In summary, the conversation discusses a statistics exam that included questions about finding the probability of type 1 and type 2 errors. The scenario involved a lie detector test given to 1000 people, with 500 lying and 500 telling the truth. The calculated probabilities for type 1 and type 2 errors were 37% and 24%, respectively. The other question asked for the distribution of p-values, with the assumption being N(0,1). The conversation also touches on the terminology used for type 1 and type 2 errors, and the meaning of "Negative" and "Positive" in relation to the lie detector test. Overall, the conversation highlights the importance of understanding assumptions and terminology in statistics.
  • #1
humantripod
3
0
Hi,

I had a statistics exam today and there were three questions about which I felt a little uneasy.

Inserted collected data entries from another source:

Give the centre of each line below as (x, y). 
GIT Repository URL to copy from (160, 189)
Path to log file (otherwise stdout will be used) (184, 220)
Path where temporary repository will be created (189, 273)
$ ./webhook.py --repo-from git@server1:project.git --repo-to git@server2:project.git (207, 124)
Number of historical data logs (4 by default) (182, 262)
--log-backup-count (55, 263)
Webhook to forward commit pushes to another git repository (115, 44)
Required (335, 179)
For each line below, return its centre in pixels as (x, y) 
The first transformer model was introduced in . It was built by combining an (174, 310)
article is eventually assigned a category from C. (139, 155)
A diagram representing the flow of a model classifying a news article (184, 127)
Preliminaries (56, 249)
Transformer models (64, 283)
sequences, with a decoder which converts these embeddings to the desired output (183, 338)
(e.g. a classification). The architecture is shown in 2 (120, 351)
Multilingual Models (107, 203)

The questions which felt too easy involved finding the probability of type 1 and type 2 errors. The scenario was that a lie detector test was given to 1000 people. Of those 1000 people, 500 lied and 500 told the truth. The lie detector incorrectly reported that 185 of the people who were truthtellers were actually lying and that 120 of the liars were telling the truth.

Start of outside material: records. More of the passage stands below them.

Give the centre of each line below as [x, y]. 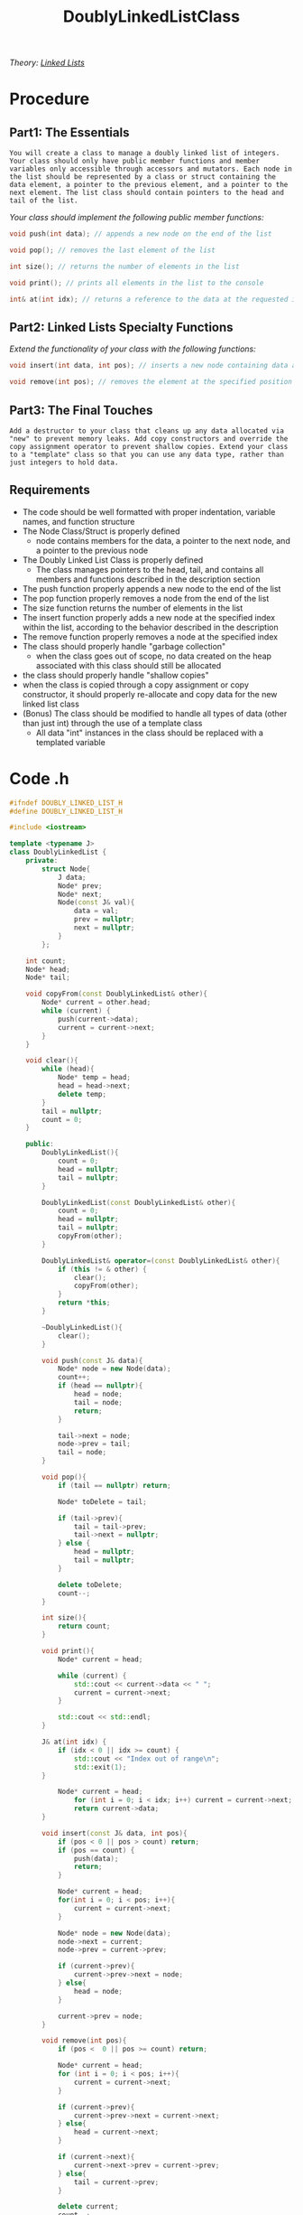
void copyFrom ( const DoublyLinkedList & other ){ [116, 994]
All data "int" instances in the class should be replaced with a [150, 733]
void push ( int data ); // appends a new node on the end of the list [141, 234]
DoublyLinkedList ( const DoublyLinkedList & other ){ [139, 1202]
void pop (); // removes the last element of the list [113, 250]
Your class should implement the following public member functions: [137, 218]
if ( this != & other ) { [102, 1269]
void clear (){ [52, 1061]

I calculated the P(Type 1 error) by simply doing 185/500 = 0.37
I calculated the P(Type 2 error) by simply doing 120/500 = 0.24

The other question asked me to give the distribution of p-values. I don't recall the question giving any details about whether it was under the assumption that H0 is true or Ha is true, just simply asking for the distribution. I said N(0,1).

What do you think guys? Any mistakes/fundamental flaws in my working out?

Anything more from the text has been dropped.